Hacker Newsnew | past | comments | ask | show | jobs | submitlogin
New work extends the thermodynamic theory of computation (santafe.edu)
103 points by dlojudice on May 14, 2024 | hide | past | favorite | 32 comments


One of Feynman's lesser known works is his lectures on computation.

https://www.amazon.com/Feynman-Lectures-Computation-Frontier...

Feynman is not as expert on the topic as he is on his core research, but his gift for great explanation carries over and makes the material more accessible. The lectures are ground in thermodynamics and the related information theories, and there's a very accessible lecture in there too about Maxwell's Daemon.
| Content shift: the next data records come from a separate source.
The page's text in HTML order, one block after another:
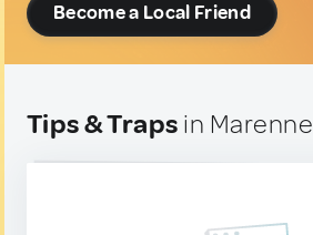
Become a Local Friend
Tips & Traps in
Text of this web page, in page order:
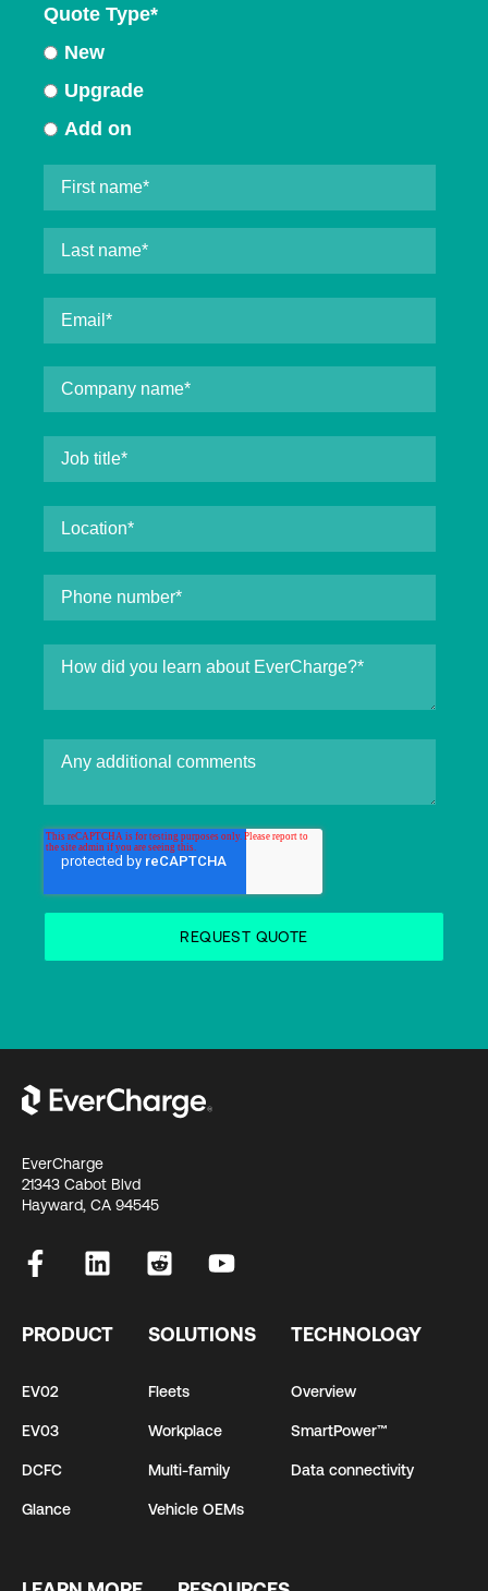
Quote Type*
New
Upgrade
Add on
EverCharge
21343 Cabot Blvd
Hayward, CA 94545
PRODUCT
EV02
EV03
DCFC
Glance
SOLUTIONS
Fleets
Workplace
Multi-family
Vehicle OEMs
TECHNOLOGY
Overview
SmartPower™
Data connectivity
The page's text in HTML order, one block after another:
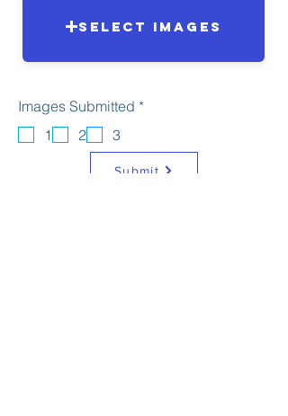
Select Images
Images Submitted *R
u
r
1 2 3
Submit
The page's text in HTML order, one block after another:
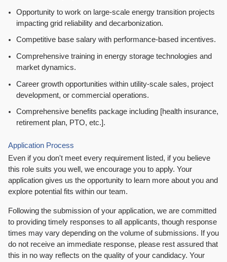
Opportunity to work on large-scale energy transition projects
impacting grid reliability and decarbonization.
Competitive base salary with performance-based incentives.
Comprehensive training in energy storage technologies and
market dynamics.
Career growth opportunities within utility-scale sales, project
development, or commercial operations.
Comprehensive benefits package including [health insurance,
retirement plan, PTO, etc.].
Application Process
Even if you don't meet every requirement listed, if you believe
this role suits you well, we encourage you to apply. Your
application gives us the opportunity to learn more about you and
explore potential fits within our team.
Following the submission of your application, we are committed
to providing timely responses to all applicants, though response
times may vary depending on the volume of submissions. If you
do not receive an immediate response, please rest assured that
this in no way reflects on the quality of your candidacy. Your
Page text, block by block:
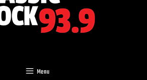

Most of the material is very foundational and still correct, so it's a good read for anyone who is interested in the area. I'm glad I read it before I had to deal with more complicated and statistical approaches to computation and entropy.


Fenyman worked with Thinking Machines on their first supercomputer, The Connection Machine in the 80s. Here's some great background and anecdotes from the founder, Danny Hillis:

https://longnow.org/essays/richard-feynman-connection-machin...


He also proposed using quantum computers to solve "hard" physical systems.

https://arxiv.org/pdf/2106.10522

Though, I'm unsure if he were the first to do so in a semi-public manner.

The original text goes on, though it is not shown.